Jim Beam's Newish Distillery Tour
December 12, 2013
I've been to the Beam distillery three times now. I wrote about my first visit in 2008 here, with an additional post about the bottling line. Then I stopped by for another brief visit in 2012 where I got a preview of some of the outdoor displays as part of the new visitors' center.
In early 2013, I revisited the Jim Beam distillery during my visit for the Bourbon Classic, held in Louisville. In 2014 the Bourbon Classic will be held on January 31 and February 1.
This time, the new visitors' center, called the Jim Beam American Stillhouse, was fully operational and we went on a really cool tour. I'm not sure if this is the same tour offered to everyone or not, but it quite likely was.
As I learned on previous visits, the actual distillery is quite industrial and not super pretty, so they built a new microdistillery where they do small batch versions of bourbon. It makes 1 barrel batches at a time.
They took us through a room where we'd put a scoop of grains into the cooker and saw the small column still, so we were able to see the whole production process though not the actual equipment used to produce Beam for the most part.

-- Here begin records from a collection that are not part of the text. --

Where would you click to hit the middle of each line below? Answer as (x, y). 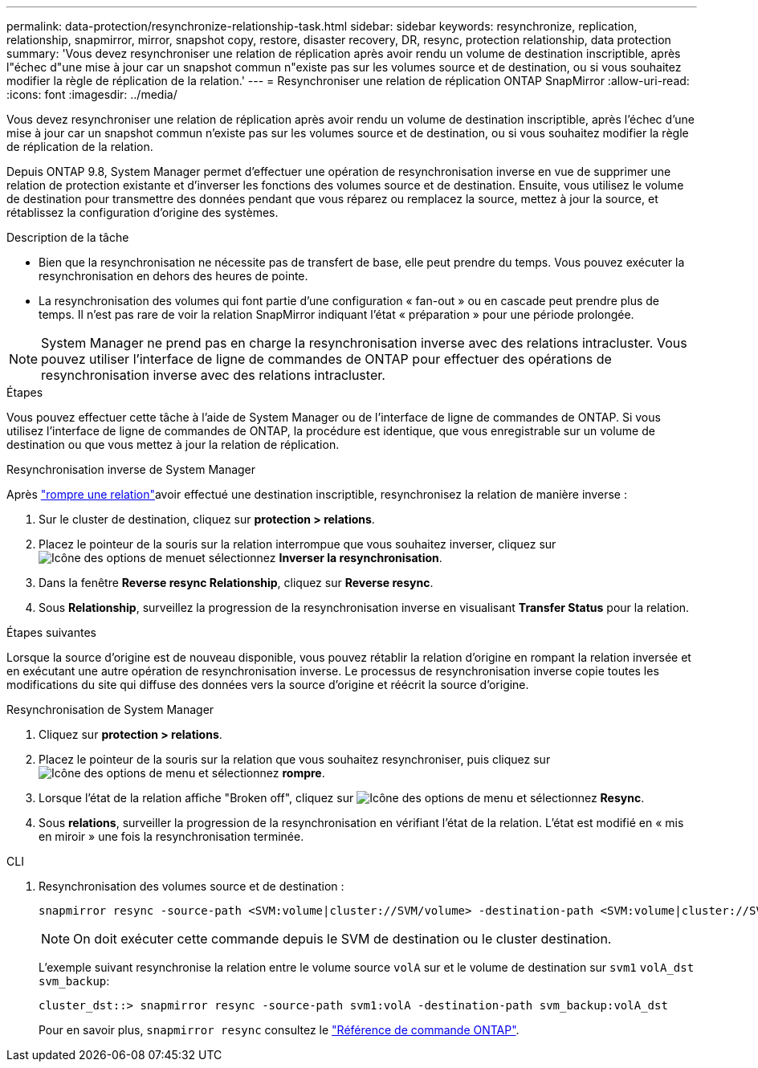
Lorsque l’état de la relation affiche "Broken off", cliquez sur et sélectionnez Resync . (342, 798)
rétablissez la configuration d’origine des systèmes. (143, 212)
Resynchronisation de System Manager (110, 709)
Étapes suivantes (51, 632)
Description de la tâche (68, 237)
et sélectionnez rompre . (262, 773)
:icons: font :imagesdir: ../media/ (92, 94)
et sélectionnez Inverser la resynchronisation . (319, 558)

But anyway, here are some things I learned:
- The mash is 6% ABV after fermentation
- They use 41% sour mash. Other distilleries I visited used roughly 33%. I do not know what the difference that makes in the flavor of the final bourbon.
- The cooked mash goes through over a mile of pipes before fermentation to chill it without using tons of electricity.
- The fermentation process takes 3 days.
- Their fermenters are closed-top rather than open
- The big column still has 23 plates. It is 5 feet wide and 5 storeys tall.
- They distill to 125 proof in the column still, then to 135 proof in the doubler.
- They fill 300,000 barrels every year and have 1.8 million barrels in storage.
- They give their barrels a #4 char
- The whiskey goes into barrels at 125 proof, which is the maximum
- There are 72 warehouses where they age whiskey, 28 of them are on-site at the distillery
While this post focuses on production, between the microdistillery, outdoor displays, visitors' center, and new restaurant on site, the Jim Beam distillery has gone from an industrial distillery to a great tourist attraction.
Don't suppose you have a grading list for chars? You referenced char #4 and I am curious as to what each individual grade entails for the barrels in terms of temperature applied and depth of wood burn.
Posted by: Tom Egerton | December 12, 2013 at 02:44 PM
Yep you should be able to find it in a few places. Here's one:
http://www.diffordsguide.com/class-magazine/read-online/en/2012-06-05/page-10/inner-geek
You can also find them listed by number of seconds per each char.